Going line by line through the records below, count those with the word "each" and give only the count.

==== Records to process ====

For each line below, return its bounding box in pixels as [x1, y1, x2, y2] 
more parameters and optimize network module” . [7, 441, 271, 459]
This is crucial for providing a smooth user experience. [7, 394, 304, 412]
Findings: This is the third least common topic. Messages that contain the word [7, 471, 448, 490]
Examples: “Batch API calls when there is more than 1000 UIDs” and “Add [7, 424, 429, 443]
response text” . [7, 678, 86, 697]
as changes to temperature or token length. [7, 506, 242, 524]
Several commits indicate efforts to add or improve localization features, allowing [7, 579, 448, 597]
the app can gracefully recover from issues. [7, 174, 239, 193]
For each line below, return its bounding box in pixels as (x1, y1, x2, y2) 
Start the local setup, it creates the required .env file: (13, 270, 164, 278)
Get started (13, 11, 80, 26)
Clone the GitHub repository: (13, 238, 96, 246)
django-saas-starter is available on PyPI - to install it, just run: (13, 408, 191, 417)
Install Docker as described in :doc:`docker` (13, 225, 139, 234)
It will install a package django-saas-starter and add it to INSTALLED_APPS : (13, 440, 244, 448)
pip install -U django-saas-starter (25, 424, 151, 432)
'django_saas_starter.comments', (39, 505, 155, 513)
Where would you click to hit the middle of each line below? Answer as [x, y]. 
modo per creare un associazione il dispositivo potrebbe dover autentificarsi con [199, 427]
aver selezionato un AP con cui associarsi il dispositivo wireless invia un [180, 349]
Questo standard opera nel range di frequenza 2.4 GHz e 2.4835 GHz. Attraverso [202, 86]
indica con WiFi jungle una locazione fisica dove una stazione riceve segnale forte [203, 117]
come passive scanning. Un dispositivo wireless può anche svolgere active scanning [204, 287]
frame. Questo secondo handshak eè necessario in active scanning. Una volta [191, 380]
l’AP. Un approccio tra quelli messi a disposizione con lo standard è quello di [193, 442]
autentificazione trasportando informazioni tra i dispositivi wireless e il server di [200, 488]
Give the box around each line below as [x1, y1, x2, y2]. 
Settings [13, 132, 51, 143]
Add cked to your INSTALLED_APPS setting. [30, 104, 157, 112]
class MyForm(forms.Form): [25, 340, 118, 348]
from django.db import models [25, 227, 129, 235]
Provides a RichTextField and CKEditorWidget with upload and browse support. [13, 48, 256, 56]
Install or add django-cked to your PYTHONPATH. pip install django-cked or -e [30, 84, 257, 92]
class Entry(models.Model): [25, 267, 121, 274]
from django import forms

====

Result:
4